If, on the other hand, your genes have two X chromosomes you are destined to remain female. You go through your development in a stable, undisturbed way. These male and female circuits have a huge impact on how individuals interpret the world around them, how they feel about what they experience, and what importance they attach to different experiences which, in turn, creates different ‘deep rooted drivers of behaviour’.  

Not surprisingly then, the respective biological development paths explain differences in the way men and women use social media and, in particular, how they share content.

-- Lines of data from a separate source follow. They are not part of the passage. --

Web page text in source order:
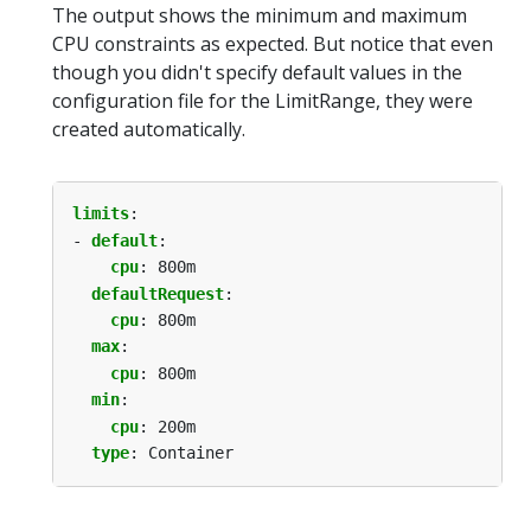
The output shows the minimum and maximum
CPU constraints as expected. But notice that even
though you didn't specify default values in the
configuration file for the LimitRange, they were
created automatically.
limits:
- default:
cpu:
800m
defaultRequest:
cpu:
800m
max:
cpu:
800m
min:
cpu:
200m
type: Container

Let’s start with the driver of sharing, which is the same for men and women: dopamine, the naturally occurring ‘feel good’ transmitter. Dopamine behaves like a drug by driving addictive and pleasure-seeking behaviour. Social sharing provides the same release of dopamine that we get from other pleasurable experiences like sex, eating and exercise. But it doesn’t end with that first share. Every time a person responds, likes something, invites us to an event or comments on our post – we get another dopamine ‘hit’.

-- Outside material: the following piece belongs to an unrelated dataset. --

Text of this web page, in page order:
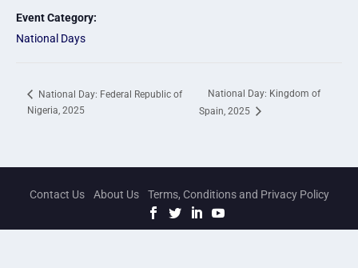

According to a recent TPoll commissioned by RadiumOne, 90% of all Australian females and 85% of all males share content online. In other words, there is not much difference with respect to frequency of sharing. The key differentiating factor between male and female sharing behaviour is the way in which dopamine interacts with other hormones and brain chemicals.  

Neuroscience studies suggest that oestreogen and oxytocin play a role in shaping female behaviors, including social recognition, bonding and trust.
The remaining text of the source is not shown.